Reinforcement Learning Flashcards
What is a one line summary of Reinforcement Learning?
Reinforcement Learning trains an agent to take actions in an environment by sending the reward and the state.
What are some of the main aspects of Reinforcement Learning?
It employs Trial and Error to find a solution
It makes a sequence of decisions
Does not require labelled input/output pairs, but rules of reward and penalty
Aim to take actions by maximising reward.
What are some of the main applications for Reinforcement Learning?
Game Playing
Robotics
Logistics
Autonomous Driving
What are the key elements of Reinforcement Learning that describe the overall process?
The Environment - Physical world in which the agent operates
Agent - Learns to act in a way that maximises the cumulative reward
State - Current situation of the Agent
Reward - Gets feedback from the environment
Policy - The method to map the Agent’s state to actions
Value - Future reward that an Agent would receive by taking an action in a particular state
What are the elements of the Markov Decision Process?
Construct a set of environment states (S)
Define a set of possible actions (A)
Define a real valued reward function (R)
Build a transition model (P(s’, s|a)
The hyperparameter (r) is used as a Discount Factor
What is the primary goal of the Markov Process?
Find a good policy for the Agent to act on at their current state, which maximises the cumulative reward
What is the step-by-step process of the Markov Decision Process?
At the beginning, environment samples initial state of the agent
Until the program is terminated/finished:
- Agent selects an action
- Environment samples the reward
- Environment samples the next state
- Agent receives the reward and next state
What is a Policy in the context of the Markov Decision Process?
A policy is a function from S to A that specifies what action to take in each state.
What is Q-Learning designed for?
Q-Learning is a method designed to find the next best action given a current state, which aims to maximise the cumulative reward
What is the Bellman Equation?
New state and action = The old state and action + learning rate(reward + discount rate(maximum expected future reward) - old state and action value)
What does a Q-value define?
A Q-value is a representation of the quality of a State/Action pair
What is the learning process for Q-Learning?
Initialise all Q-values in a Q-table to 0
Choose an action for the current state, with the best Q-value
Perform action, which results in a new state
Measure the reward for undergoing that action from that state
Update that respective Q value using the Bellman Equation
What is the drawback of Q-Learning?
It is computationally expensive in both the training and inference stages
Why do we use the Epsilon-Greedy Exploration Strategy in Q-Learning?

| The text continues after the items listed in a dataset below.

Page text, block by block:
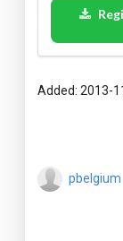
Added: 2013-
pbelgium
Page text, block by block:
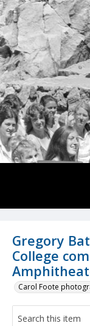
Gregory
College
Carol Foote
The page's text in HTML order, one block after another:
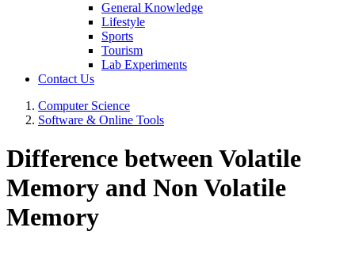
General Knowledge
Lifestyle
Sports
Tourism
Lab Experiments
Contact Us
Computer Science
Software & Online Tools
Difference between Volatile
Memory and Non Volatile
Memory
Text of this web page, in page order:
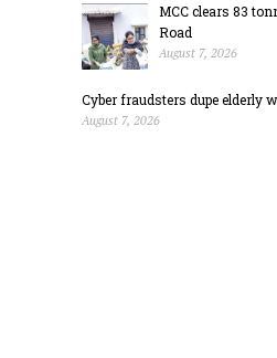
MCC clears 83
Road
August 7, 2026
Cyber fraudsters dupe elderly
August 7, 2026
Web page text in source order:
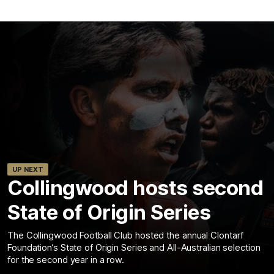
UP NEXT
Collingwood hosts second
State of Origin Series
The Collingwood Football Club hosted the annual Clontarf
Foundation’s State of Origin Series and All-Australian selection
for the second year in a row.
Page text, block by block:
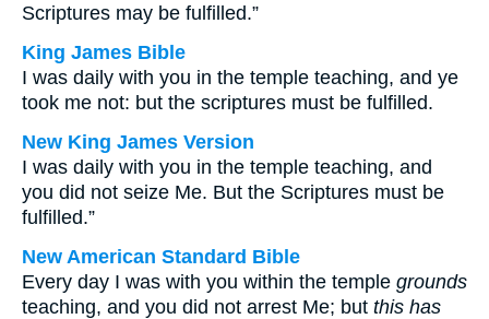
Scriptures may be fulfilled.”
King James Bible
I was daily with you in the temple teaching, and ye
took me not: but the scriptures must be fulfilled.
New King James Version
I was daily with you in the temple teaching, and
you did not seize Me. But the Scriptures must be
fulfilled.”
New American Standard Bible
Every day I was with you within the temple grounds
teaching, and you did not arrest Me; but this has
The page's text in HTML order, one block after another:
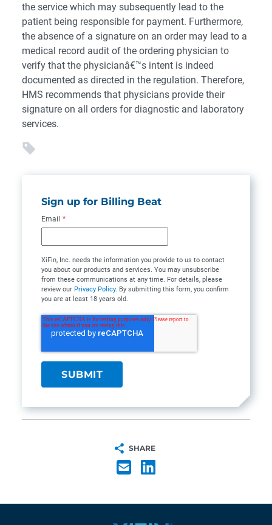
the service which may subsequently lead to the
patient being responsible for payment. Furthermore,
the absence of a signature on an order may lead to a
medical record audit of the ordering physician to
verify that the physicianâ€™s intent is indeed
documented as directed in the regulation. Therefore,
HMS recommends that physicians provide their
signature on all orders for diagnostic and laboratory
services.
Sign up for Billing Beat
Email *
XiFin, Inc. needs the information you provide to us to contact
you about our products and services. You may unsubscribe
from these communications at any time. For details, please
review our Privacy Policy. By submitting this form, you confirm
you are at least 18 years old.
SHARE
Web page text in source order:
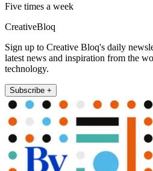
Five times a week
CreativeBloq
Sign up to Creative Bloq's daily
latest news and inspiration from the
technology.
Subscribe +
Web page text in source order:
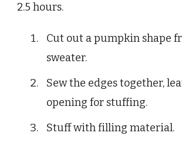
2.5 hours.
Cut out a pumpkin shape
sweater.
Sew the edges together,
opening for stuffing.
Stuff with filling material.
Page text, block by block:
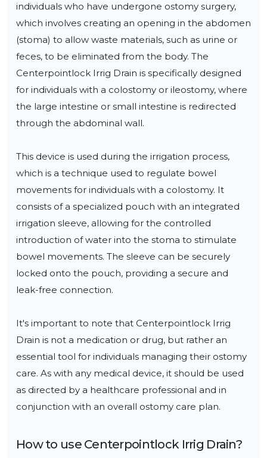
individuals who have undergone ostomy surgery,
which involves creating an opening in the abdomen
(stoma) to allow waste materials, such as urine or
feces, to be eliminated from the body. The
Centerpointlock Irrig Drain is specifically designed
for individuals with a colostomy or ileostomy, where
the large intestine or small intestine is redirected
through the abdominal wall.
This device is used during the irrigation process,
which is a technique used to regulate bowel
movements for individuals with a colostomy. It
consists of a specialized pouch with an integrated
irrigation sleeve, allowing for the controlled
introduction of water into the stoma to stimulate
bowel movements. The sleeve can be securely
locked onto the pouch, providing a secure and
leak-free connection.
It's important to note that Centerpointlock Irrig
Drain is not a medication or drug, but rather an
essential tool for individuals managing their ostomy
care. As with any medical device, it should be used
as directed by a healthcare professional and in
conjunction with an overall ostomy care plan.
How to use Centerpointlock Irrig Drain?
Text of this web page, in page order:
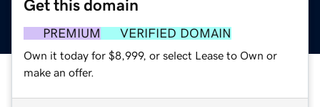
Get this domain
PREMIUM VERIFIED DOMAIN
Own it today for $8,999, or select Lease to Own or
make an offer.
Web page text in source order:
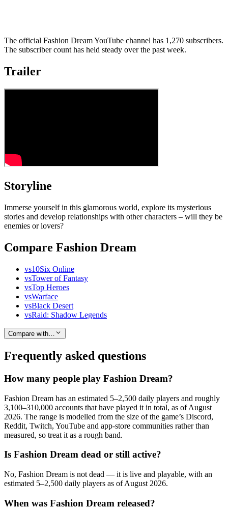
The official Fashion Dream YouTube channel has 1,270 subscribers.
The subscriber count has held steady over the past week.
Trailer
Storyline
Immerse yourself in this glamorous world, explore its mysterious
stories and develop relationships with other characters – will they be
enemies or lovers?
Compare Fashion Dream
vs10Six Online
vsTower of Fantasy
vsTop Heroes
vsWarface
vsBlack Desert
vsRaid: Shadow Legends
Compare with…
Frequently asked questions
How many people play Fashion Dream?
Fashion Dream has an estimated 5–2,500 daily players and roughly
3,100–310,000 accounts that have played it in total, as of August
2026. The range is modelled from the size of the game’s Discord,
Reddit, Twitch, YouTube and app-store communities rather than
measured, so treat it as a rough band.
Is Fashion Dream dead or still active?
No, Fashion Dream is not dead — it is live and playable, with an
estimated 5–2,500 daily players as of August 2026.
When was Fashion Dream released?
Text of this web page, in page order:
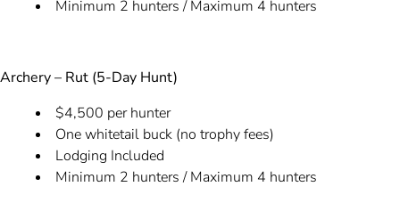
Minimum 2 hunters / Maximum 4 hunters
Archery – Rut (5-Day Hunt)
$4,500 per hunter
One whitetail buck (no trophy fees)
Lodging Included
Minimum 2 hunters / Maximum 4 hunters
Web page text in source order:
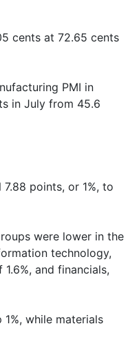
cents at 72.65 cents
PMI in
in July from 45.6
points, or 1%, to
were lower in the
technology,
and financials,
while materials

The aim is to introduce some randomness on selecting actions, so that it encourages the Agent to explore other courses of action, rather than constantly picking the best option in the short term.
What is different between Q-Learning and Deep Q-Learning?
Deep Q-Learning represents the Q-table as a Neural Network, which maps to specific actions. Q-Learning represents all actions in a table, called a Q-table.